Once you have successfully applied for a savings account, you should be automatically directed to create an internet banking (or iBanking) account through your bank’s website. Major banks offer digital banking apps such as OCBC ibanking app, DBS ibanking app etc for better convenience. Most of the daily banking needs you will have can be found on your bank’s internet banking portal – checking transaction history, current balance, interest accrual, etc. If you do have any special requests such as withdrawals, transfers, or if you are looking to close your savings account, you may still be required to fill in a physical form and bring it to a branch that is closest to you.
Savings Account | Minimum Balance | Fall Below Fee |
---|---|---|
DBS Multiplier Account | S$3,000 | S$5 |
POSB Multiplier Account | S$3,000 | S$5 |
Standard Chartered Bonus Saver Account | S$3,000 | S$5 |
OCBC 360 Account | S$1,000 | S$2 |
Maybank iSavvy Savings Account | S$500 | S$2 |
CIMB StarSaver Savings Account | S$1,000 (to earn interest) | N/A |
Citi MaxiGain Savings Account | N/A | S$15 (if total relationship balance with Citibank falls below S$15,000) |
UOB One Account | S$1,000 | S$5 |
RHB High Yield Savings Plus Account | N/A | N/A |
HSBC Everyday Global Account (Premier) | S$200,000 | S$50 |
If you are looking for a savings account for your child or yourself, a student, there are some things to take note of: most savings accounts in Singapore do require a minimum daily balance. If you fall below the daily minimum balance, a fall below fee of S$2 or S$5 will be automatically deducted from your account. For a student with no or minimal income, this may prove to be a problem. For students, you may want to look at accounts with no or low minimum balance or fall below fees, such as the Maybank iSavvy Savings Account with a S$500 minimum balance and S$2 fall below fee, or the CIMB FastSaver or StarSaver with a S$1,000 minimum balance and no fall below fees. Take note that you have to consider the fall below fee, for some accounts with no minimum balance such as the Citi MaxiGain may require you to have a total banking relationship of S$15,000 with them before the fall below fee is waived.

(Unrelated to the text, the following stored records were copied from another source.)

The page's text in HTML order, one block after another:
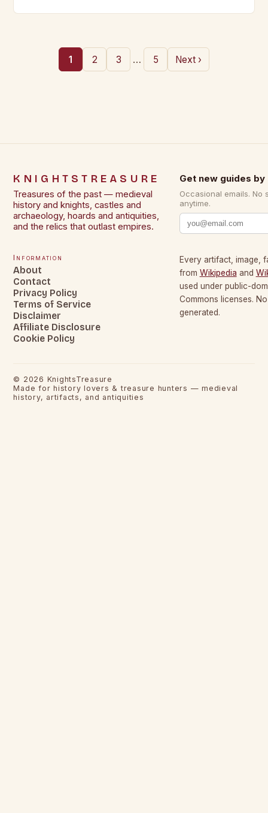
1 2 3 … 5 Next ›
KNIGHTSTREASURE
Treasures of the past — medieval
history and knights, castles and
archaeology, hoards and antiquities,
and the relics that outlast empires.
Get new guides by
Occasional emails. No
anytime.
Information
About
Contact
Privacy Policy
Terms of Service
Disclaimer
Affiliate Disclosure
Cookie Policy
Every artifact, image,
from Wikipedia and
used under public-
Commons licenses.
generated.
© 2026 KnightsTreasure
Made for history lovers & treasure hunters — medieval
history, artifacts, and antiquities
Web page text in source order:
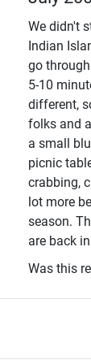
We didn't
Indian
go
5-10
different,
folks and
a small
picnic
crabbing,
lot more
season.
are back
Was this
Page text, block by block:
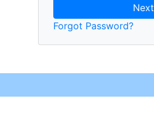
Next
Forgot Password?
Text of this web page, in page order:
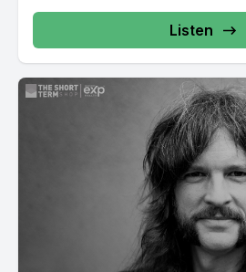
Listen

Planning and setting aside money for your child’s future? There are several children’s savings accounts with no fall below fees, higher interest rates, and no minimum age in Singapore: POSB ePOSBKids, HSBC Premier Lite Savings, UOB Junior Savers, OCBC Mighty Savers, CIMB Junior Savers, Citibank Junior Savings, Maybank Youngstarz Savings, and the Standard Chartered eSaver Kids accounts.